- [TASK DETAILS] Take every line from the records below that includes the word "learning".

START DATASET CONTENT

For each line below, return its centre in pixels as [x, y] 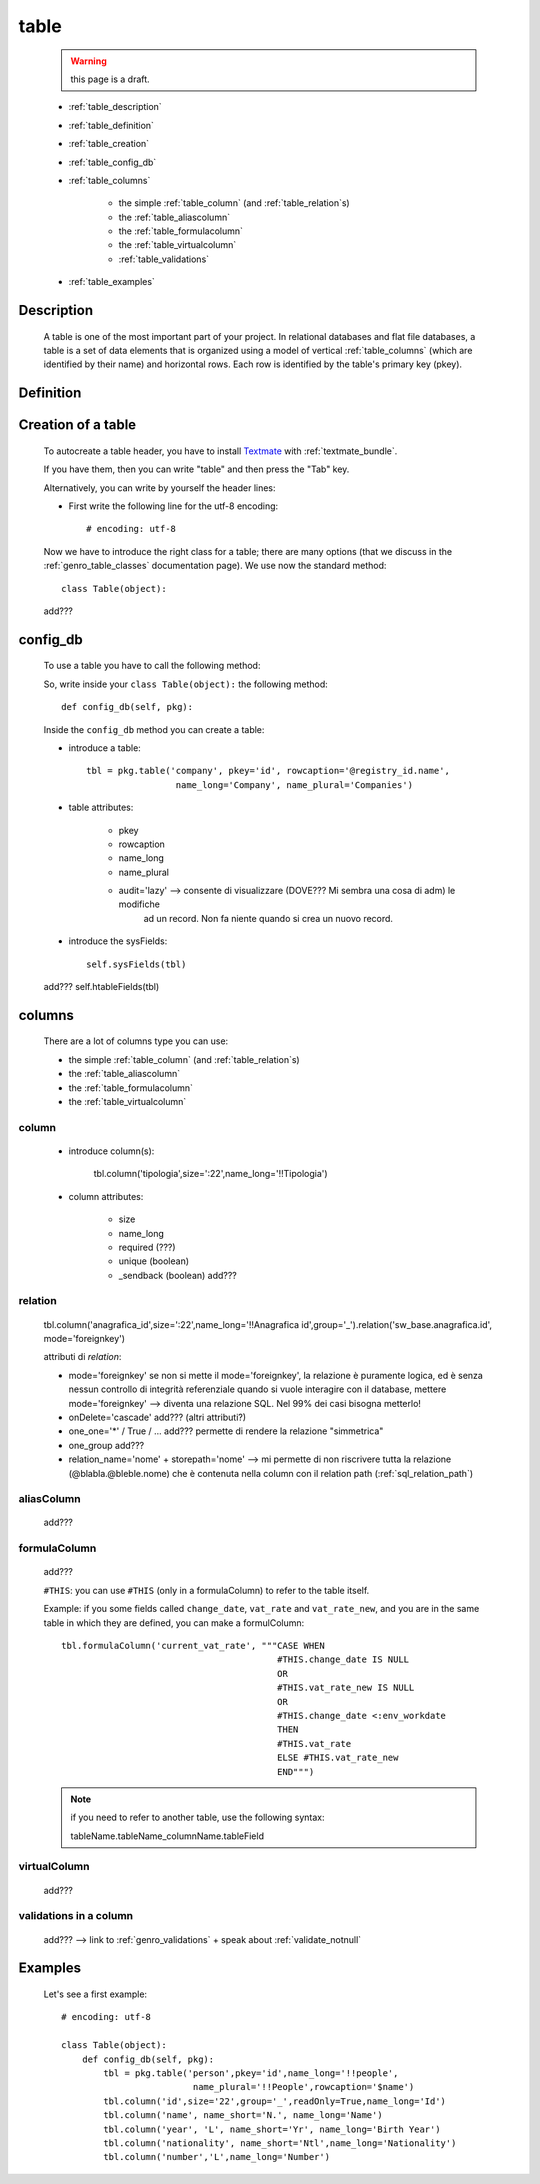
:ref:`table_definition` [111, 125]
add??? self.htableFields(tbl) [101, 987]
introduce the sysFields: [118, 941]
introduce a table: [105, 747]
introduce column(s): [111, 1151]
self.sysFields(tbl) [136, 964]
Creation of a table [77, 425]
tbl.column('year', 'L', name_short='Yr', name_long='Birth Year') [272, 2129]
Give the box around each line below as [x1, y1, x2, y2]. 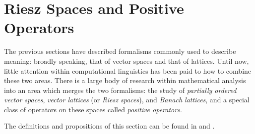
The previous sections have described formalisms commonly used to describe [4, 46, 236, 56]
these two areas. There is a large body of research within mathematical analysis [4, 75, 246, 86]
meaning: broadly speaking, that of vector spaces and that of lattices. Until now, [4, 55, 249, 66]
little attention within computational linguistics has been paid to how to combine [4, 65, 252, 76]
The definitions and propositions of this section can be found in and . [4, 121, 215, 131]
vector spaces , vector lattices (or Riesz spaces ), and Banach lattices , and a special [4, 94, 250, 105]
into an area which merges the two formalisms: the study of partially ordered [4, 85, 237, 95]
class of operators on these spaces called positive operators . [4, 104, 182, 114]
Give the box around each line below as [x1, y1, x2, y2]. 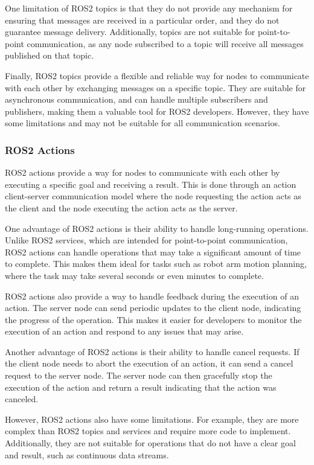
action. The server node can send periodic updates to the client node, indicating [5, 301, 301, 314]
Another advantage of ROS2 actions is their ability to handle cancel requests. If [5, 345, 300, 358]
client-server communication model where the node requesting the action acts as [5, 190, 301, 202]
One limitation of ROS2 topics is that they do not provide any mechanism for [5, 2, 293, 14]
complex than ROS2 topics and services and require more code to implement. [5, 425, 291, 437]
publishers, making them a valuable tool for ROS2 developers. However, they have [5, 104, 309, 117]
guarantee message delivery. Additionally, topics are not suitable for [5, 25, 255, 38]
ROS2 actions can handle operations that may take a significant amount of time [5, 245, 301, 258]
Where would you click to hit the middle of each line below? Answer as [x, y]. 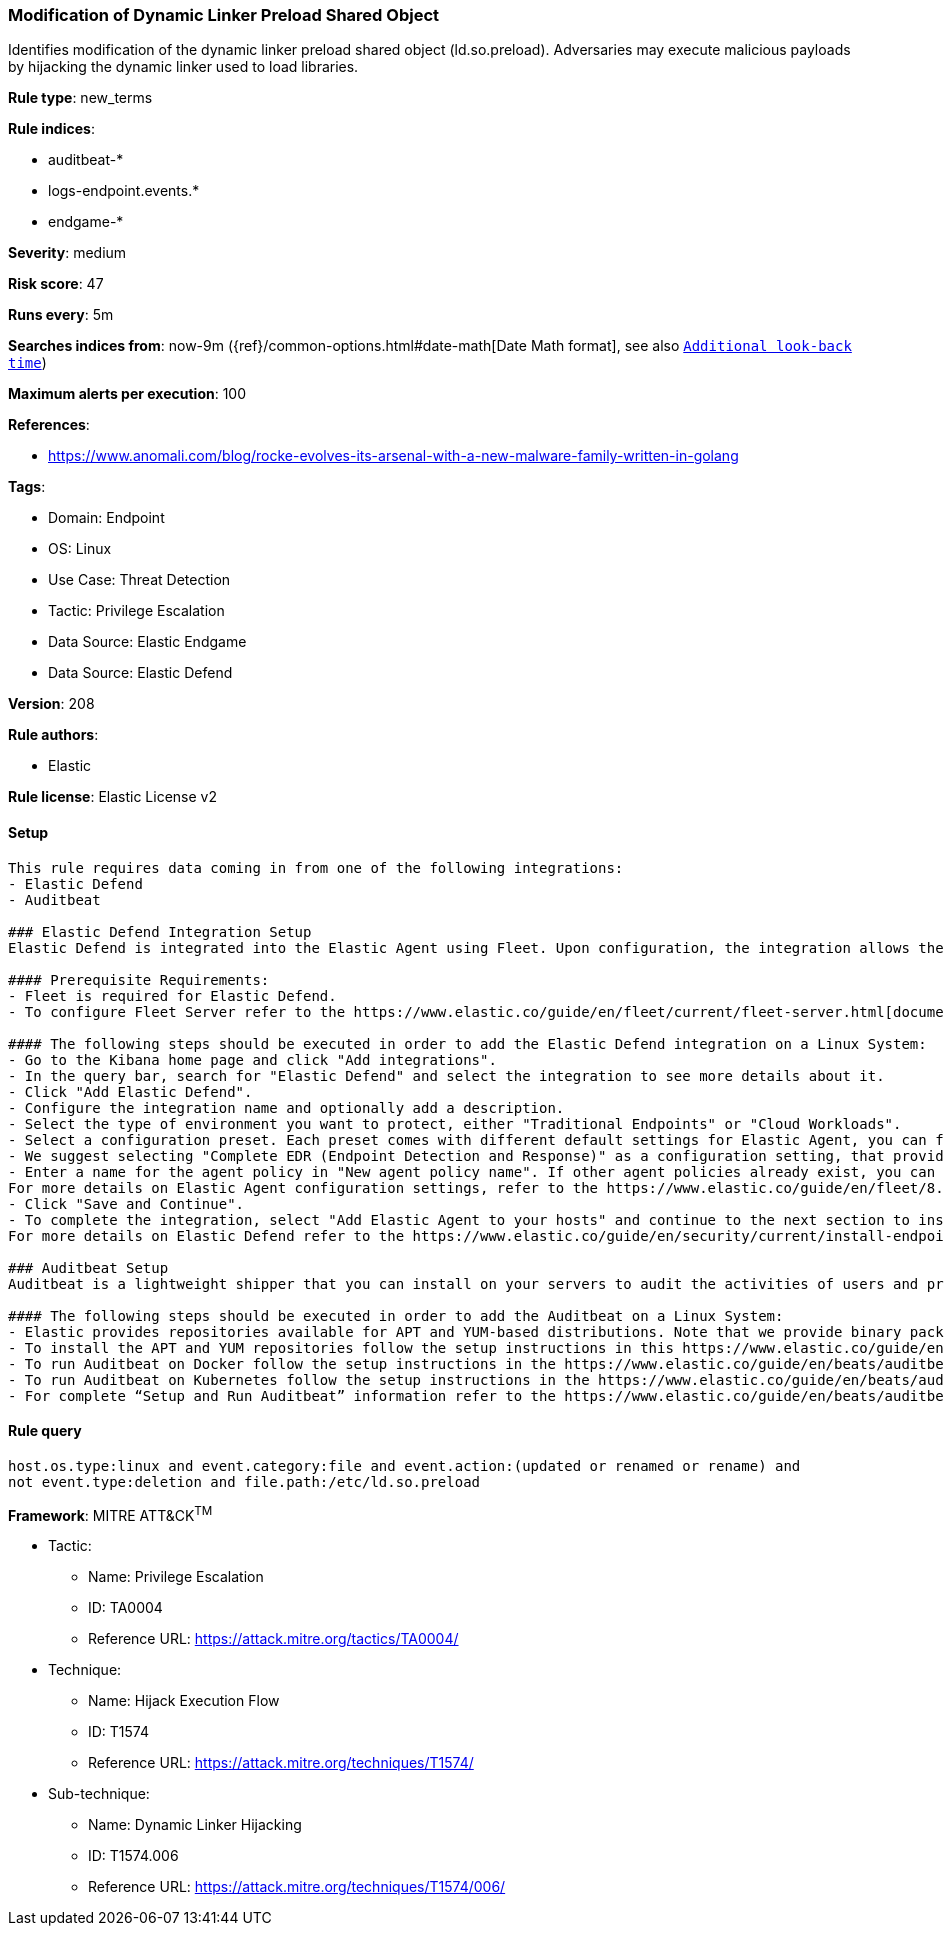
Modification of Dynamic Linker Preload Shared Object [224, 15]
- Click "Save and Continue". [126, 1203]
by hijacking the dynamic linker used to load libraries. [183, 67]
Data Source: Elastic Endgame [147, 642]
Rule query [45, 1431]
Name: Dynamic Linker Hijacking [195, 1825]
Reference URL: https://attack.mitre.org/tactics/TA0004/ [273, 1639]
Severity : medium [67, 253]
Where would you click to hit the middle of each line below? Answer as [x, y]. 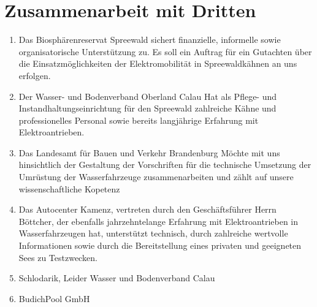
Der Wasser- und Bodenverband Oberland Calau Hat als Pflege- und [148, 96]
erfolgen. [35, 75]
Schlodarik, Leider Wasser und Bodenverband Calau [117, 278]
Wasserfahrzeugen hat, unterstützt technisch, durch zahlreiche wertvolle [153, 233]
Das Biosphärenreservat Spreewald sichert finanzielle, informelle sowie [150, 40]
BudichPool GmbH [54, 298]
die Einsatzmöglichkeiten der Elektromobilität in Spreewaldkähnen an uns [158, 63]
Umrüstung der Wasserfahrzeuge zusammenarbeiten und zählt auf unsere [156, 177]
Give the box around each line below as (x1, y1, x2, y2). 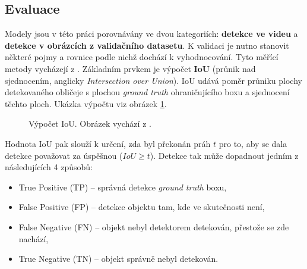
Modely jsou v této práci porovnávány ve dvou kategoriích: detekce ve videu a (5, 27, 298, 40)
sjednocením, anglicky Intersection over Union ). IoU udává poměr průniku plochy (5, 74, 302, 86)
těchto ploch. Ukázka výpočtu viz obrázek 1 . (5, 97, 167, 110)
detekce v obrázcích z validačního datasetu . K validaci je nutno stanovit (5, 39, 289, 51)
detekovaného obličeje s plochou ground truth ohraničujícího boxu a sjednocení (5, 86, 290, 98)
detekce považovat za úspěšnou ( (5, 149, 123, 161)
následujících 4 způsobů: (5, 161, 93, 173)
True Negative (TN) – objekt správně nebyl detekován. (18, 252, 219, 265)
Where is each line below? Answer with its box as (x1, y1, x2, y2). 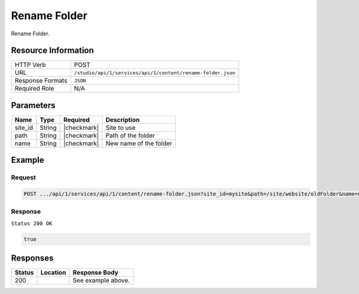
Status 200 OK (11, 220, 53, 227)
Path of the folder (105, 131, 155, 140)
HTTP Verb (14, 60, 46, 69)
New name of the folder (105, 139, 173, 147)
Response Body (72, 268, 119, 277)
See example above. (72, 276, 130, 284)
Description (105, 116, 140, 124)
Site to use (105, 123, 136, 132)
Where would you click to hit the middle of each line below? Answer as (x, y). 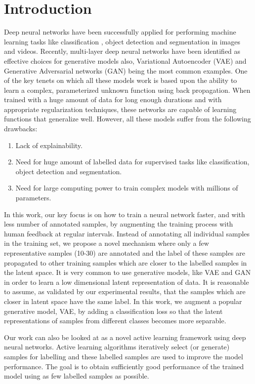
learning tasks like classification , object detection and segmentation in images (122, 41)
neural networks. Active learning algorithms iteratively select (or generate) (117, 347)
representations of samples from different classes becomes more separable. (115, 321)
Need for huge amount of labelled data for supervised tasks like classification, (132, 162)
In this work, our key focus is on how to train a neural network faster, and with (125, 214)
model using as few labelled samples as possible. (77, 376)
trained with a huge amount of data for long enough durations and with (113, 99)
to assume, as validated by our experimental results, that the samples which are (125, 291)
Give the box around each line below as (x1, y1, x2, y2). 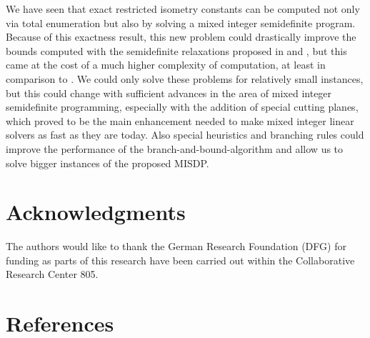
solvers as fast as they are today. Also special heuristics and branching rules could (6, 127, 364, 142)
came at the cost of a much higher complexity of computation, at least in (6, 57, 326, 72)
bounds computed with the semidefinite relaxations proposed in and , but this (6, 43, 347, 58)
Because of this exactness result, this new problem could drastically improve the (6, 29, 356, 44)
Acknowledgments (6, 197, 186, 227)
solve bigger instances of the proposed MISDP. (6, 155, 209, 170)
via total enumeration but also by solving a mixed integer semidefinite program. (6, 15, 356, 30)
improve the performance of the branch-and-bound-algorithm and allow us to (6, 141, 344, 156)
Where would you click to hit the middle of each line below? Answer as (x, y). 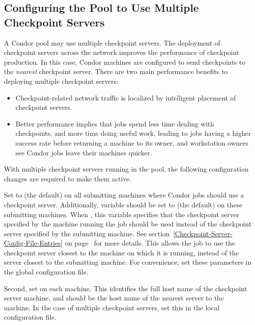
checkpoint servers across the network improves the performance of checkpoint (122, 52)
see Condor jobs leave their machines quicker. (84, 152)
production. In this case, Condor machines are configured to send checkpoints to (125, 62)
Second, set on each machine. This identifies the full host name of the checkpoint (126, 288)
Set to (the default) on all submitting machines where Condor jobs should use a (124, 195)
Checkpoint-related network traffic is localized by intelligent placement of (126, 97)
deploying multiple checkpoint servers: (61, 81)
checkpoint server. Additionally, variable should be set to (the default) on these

END DATASET CONTENT

- [OUTPUT OF THE TASK]
learning tasks like classification , object detection and segmentation in images (122, 41)
neural networks. Active learning algorithms iteratively select (or generate) (117, 347)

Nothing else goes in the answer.